◆ WORKING DATA
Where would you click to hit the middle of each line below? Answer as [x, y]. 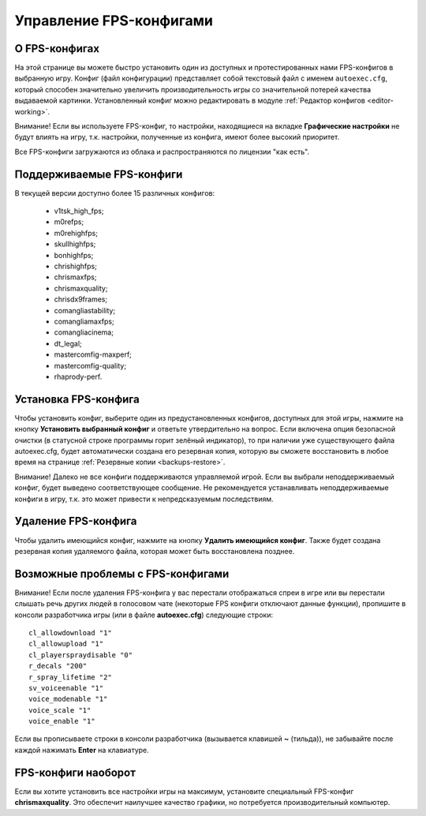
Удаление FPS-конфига [76, 521]
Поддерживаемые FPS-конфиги [99, 174]
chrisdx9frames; [81, 299]
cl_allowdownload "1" [70, 633]
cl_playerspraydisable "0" [81, 655]
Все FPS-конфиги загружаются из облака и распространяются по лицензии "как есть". [162, 152]
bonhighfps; [74, 255]
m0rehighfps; [76, 233]
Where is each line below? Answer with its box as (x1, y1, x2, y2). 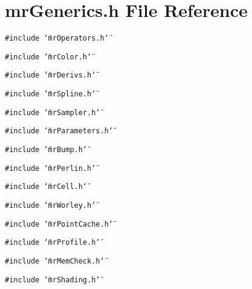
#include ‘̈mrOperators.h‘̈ (5, 34, 109, 43)
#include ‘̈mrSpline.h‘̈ (5, 90, 96, 99)
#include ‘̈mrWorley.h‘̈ (5, 201, 96, 210)
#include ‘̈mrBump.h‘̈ (5, 145, 88, 154)
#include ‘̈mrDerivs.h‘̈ (5, 71, 96, 80)
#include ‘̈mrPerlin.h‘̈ (5, 164, 96, 173)
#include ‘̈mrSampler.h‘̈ (5, 108, 100, 117)
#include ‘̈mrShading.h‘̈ (5, 275, 100, 284)
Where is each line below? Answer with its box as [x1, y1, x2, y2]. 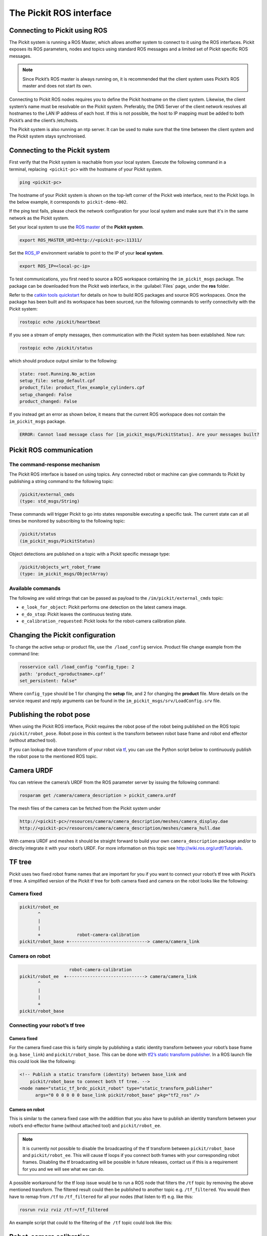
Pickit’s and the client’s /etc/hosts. [9, 117, 79, 123]
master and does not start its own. [22, 83, 92, 89]
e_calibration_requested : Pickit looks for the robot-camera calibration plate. [21, 618, 186, 624]
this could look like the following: [9, 1059, 76, 1064]
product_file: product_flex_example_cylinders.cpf [19, 385, 145, 391]
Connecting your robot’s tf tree [9, 1022, 85, 1029]
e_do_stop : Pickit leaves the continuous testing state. [21, 611, 133, 617]
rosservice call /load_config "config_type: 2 [19, 664, 134, 670]
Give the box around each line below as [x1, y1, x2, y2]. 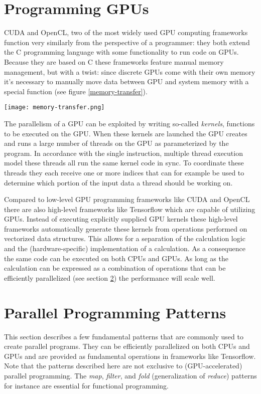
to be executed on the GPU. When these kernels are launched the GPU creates [4, 128, 247, 138]
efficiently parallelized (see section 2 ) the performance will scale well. [4, 272, 215, 283]
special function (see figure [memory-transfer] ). [4, 86, 148, 96]
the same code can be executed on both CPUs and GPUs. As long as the [4, 253, 228, 263]
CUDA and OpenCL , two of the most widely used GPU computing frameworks [4, 27, 248, 38]
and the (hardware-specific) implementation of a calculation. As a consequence [4, 243, 245, 254]
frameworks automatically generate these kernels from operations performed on [4, 223, 247, 234]
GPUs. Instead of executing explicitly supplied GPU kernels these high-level [4, 214, 238, 224]
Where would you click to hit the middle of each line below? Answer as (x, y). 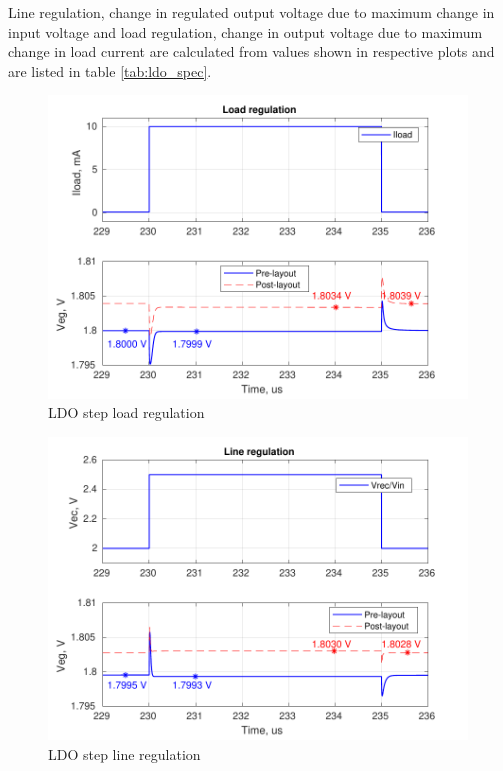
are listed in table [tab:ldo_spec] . (110, 70)
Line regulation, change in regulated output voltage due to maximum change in (251, 12)
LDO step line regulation (124, 754)
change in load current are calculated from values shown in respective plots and (251, 51)
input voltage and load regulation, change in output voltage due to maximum (245, 31)
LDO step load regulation (126, 412)
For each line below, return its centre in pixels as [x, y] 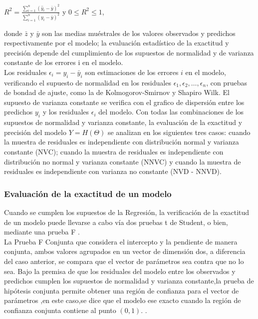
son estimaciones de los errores [132, 72]
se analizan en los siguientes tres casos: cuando [179, 132]
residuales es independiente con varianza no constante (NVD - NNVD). [113, 171]
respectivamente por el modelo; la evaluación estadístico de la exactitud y [117, 43]
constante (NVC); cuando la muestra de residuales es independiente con [114, 152]
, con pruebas [227, 82]
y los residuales [66, 112]
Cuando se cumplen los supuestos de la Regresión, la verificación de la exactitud [127, 212]

◆ WORK REQUIRED
Pictures stay out; retype only the lines from the line containing "the same code" through the end of the listing, inclusive, exactly as they appear.

◆ EXPECTED OUTPUT
the same code can be executed on both CPUs and GPUs. As long as the [4, 253, 228, 263]
CUDA and OpenCL , two of the most widely used GPU computing frameworks [4, 27, 248, 38]
and the (hardware-specific) implementation of a calculation. As a consequence [4, 243, 245, 254]
frameworks automatically generate these kernels from operations performed on [4, 223, 247, 234]
GPUs. Instead of executing explicitly supplied GPU kernels these high-level [4, 214, 238, 224]
Where would you click to hit the middle of each line below? Answer as (x, y). 
are listed in table [tab:ldo_spec] . (110, 70)
Line regulation, change in regulated output voltage due to maximum change in (251, 12)
LDO step line regulation (124, 754)
change in load current are calculated from values shown in respective plots and (251, 51)
input voltage and load regulation, change in output voltage due to maximum (245, 31)
LDO step load regulation (126, 412)
For each line below, return its centre in pixels as [x, y] 
son estimaciones de los errores [132, 72]
se analizan en los siguientes tres casos: cuando [179, 132]
residuales es independiente con varianza no constante (NVD - NNVD). [113, 171]
respectivamente por el modelo; la evaluación estadístico de la exactitud y [117, 43]
constante (NVC); cuando la muestra de residuales es independiente con [114, 152]
, con pruebas [227, 82]
y los residuales [66, 112]
Cuando se cumplen los supuestos de la Regresión, la verificación de la exactitud [127, 212]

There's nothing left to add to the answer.